Assignment
The entries that follow include a run beginning at the line with "deal with wave" and ending at the line with "Ikone playing the"; restate that run word for word and leave the rest out.

Stored items
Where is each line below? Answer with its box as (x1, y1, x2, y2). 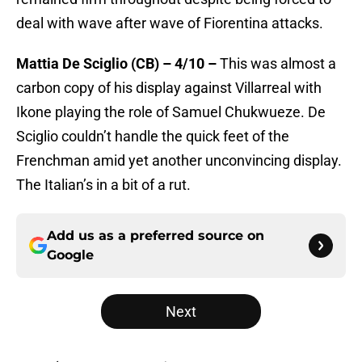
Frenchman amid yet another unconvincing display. (16, 152, 342, 170)
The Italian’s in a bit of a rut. (16, 176, 191, 194)
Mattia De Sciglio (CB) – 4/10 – (16, 55, 217, 73)
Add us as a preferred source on (47, 228, 264, 244)
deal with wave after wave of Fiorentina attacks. (16, 15, 323, 32)
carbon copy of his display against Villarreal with (16, 79, 322, 97)
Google (47, 247, 94, 263)
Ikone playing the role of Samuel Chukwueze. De (16, 103, 326, 121)
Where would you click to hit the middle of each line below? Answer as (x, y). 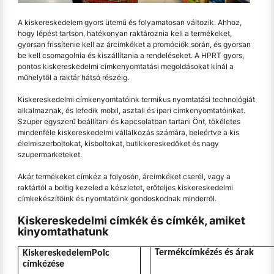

Response to this exercise
deal with wave after wave of Fiorentina attacks. (16, 15, 323, 32)
carbon copy of his display against Villarreal with (16, 79, 322, 97)
Google (47, 247, 94, 263)
Ikone playing the role of Samuel Chukwueze. De (16, 103, 326, 121)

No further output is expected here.